$23.99
Instructions: Please put all answers in a single PDF with your name and NetID and upload to SAKAI before class on the due date (there is a LaTeX template on the course web site for you to use). Definitely consider working in a group; please include the names of the people in your group and write up your solutions separately. If you look at any references (even wikipedia), cite them. If you happen to track the number of hours you spent on the homework, it would be great if you could put that at the top of your homework to give us an indication of how difficult it was.
Problem 1
Conditional independence and Bayes Ball algorithm. Answer the questions below, and use either Bayes Ball algorithm or conditional probability to explain. If you use Bayes ball, please describe the path that the ’ball’ takes and give an intuition using the canonical three-node graph structures about why (or not) the reachability argument holds, and thus conditional independence is not satisfied (or vice versa).
Considering the following graph (random variables that we are conditioning on are not shaded here because they change based on the problem):
X1 X2
X3
X4
(a) Is X1 ⊥ X2 |X3 (are X1 and X2 conditionally independent given X3 )? (b) Is X1 ⊥ X2 |X4?
(c) Is X1 ⊥ X2 ? (X3 and X4 are unobserved here)
Considering the following graph,
X1
X2 X3
X4 X5 X6 X7
(d) Is X4 ⊥ X7|X1?
Is X4 ⊥ X5|X1?
Problem 2
Naive Bayes classifier (NBC). Naive Bayes classifier is widely used to classify emails. It can be expressed in the graph below, where Y is the class label, Y ∈ {0, 1}, where class 1 means spam email, and class 0 means non-spam email. Random variables X represent the features of the emails; for instance, XA can be the number of words in an email, XB can be the time of day receiving the emails, XC can be the number of words not found in dictionary. Let us assume that these three features are Gaussian distributed, although this assumption is not entirely accurate. Let us also assume that Y is Bernoulli with p(Y = 1|π) = π.
Y
XA XB XC
(a) Write down the joint probability of the random variables in the graph and factorize it according to the graph structure.

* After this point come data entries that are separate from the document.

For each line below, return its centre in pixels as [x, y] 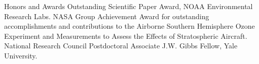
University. [21, 55]
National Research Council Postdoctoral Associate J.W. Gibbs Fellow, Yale [121, 46]
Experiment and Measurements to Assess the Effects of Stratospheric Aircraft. [126, 36]
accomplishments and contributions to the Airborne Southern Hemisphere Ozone [129, 26]
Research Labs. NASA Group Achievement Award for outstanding [107, 16]
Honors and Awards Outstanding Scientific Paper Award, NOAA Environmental [128, 6]
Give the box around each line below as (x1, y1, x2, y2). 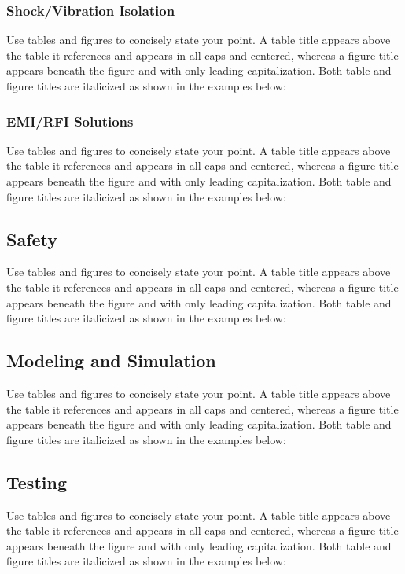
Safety (6, 226, 58, 251)
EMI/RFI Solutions (6, 111, 134, 131)
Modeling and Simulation (6, 348, 216, 373)
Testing (6, 469, 67, 494)

(b) For all pairs of features (Xi and Xj , i = j), is Xi ⊥ Xj |Y ? Explain what this means with respect to the problem of classification and the implications for the features. Is this true of our real data in practice? Can you think of a situation when this assumption will be explicitly violated, and may impact our classification accuracy? (Two sentences)
(c) We have a training set Dtraining = (Y, XA , XB , XC )1 , ..., (Y, XA , XB , XC )n (with observed features and class labels, in other words, n emails classified as spam or not spam), and a test set Dtest = (XA , XB , XC )1 , ..., (XA , XB , XC )m (with observed features, but unknown class labels).
With this classifier, we could predict the probability that a test email belongs to the spam class. Write down how to compute P (Yj = 1|(XA , XB , XC )j ), j = 1, ..., m given that we know the components of our factorized joint probability (hint: ignore the training set, use Bayes’ Rule).
Problem 3
Maximum likelihood estimates for NBC.
Still using the graph in Problem 2 and the task of classifying emails, let’s focus on the training data, Dtraining = (Y, XA , XB , XC )1 , ..., (Y, XA , XB , XC )n , Y ∈ {0, 1}, i.e.,
the features and class labels are fully observed here. Suppose our features X{A,B,C } in
iid
A,y
each class of emails have Gaussian distributions, e.g., XA |Y = y
∼ N (µA,y , σ2
). In
other words, the Gaussian parameters for the features are class-specific, meaning there
is one mean for feature A when the email is spam and another mean for feature A when the email is not spam.
∼
(a) Y iid Ber(π), π ∈ [0, 1]. How do we find the maximum likelihood estimate (MLE)
of π using the training set D?
A,y
(b) If σ2
is fixed, derive the MLE of µA,1 and µA,0 (in other words, the class mean of
feature A for spam µA,1 and not spam µA,0) using training set D.
2
(c) If µA1 and µA0 are fixed, derive the MLE for σA,0 using training set D.